Give an exact copy of the line that has "class’s method must" and of every line below it, through the last, with nothing else.
═══ Provided data
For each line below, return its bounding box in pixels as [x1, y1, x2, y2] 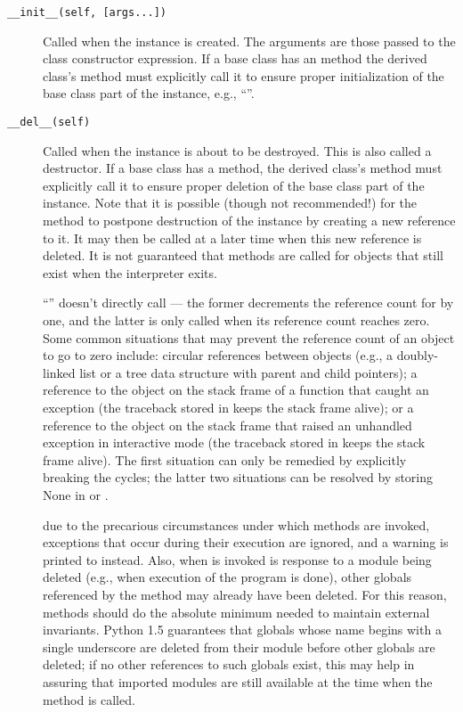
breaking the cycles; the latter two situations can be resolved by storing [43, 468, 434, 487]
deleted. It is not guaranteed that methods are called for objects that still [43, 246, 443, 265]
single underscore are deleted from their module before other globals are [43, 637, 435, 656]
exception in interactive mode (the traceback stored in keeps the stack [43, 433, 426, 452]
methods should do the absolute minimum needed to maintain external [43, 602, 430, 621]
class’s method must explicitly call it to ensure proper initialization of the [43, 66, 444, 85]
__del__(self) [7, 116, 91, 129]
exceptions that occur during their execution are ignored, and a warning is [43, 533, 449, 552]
══════
**Exercise answer:**
class’s method must explicitly call it to ensure proper initialization of the [43, 66, 444, 85]
__del__(self) [7, 116, 91, 129]
exceptions that occur during their execution are ignored, and a warning is [43, 533, 449, 552]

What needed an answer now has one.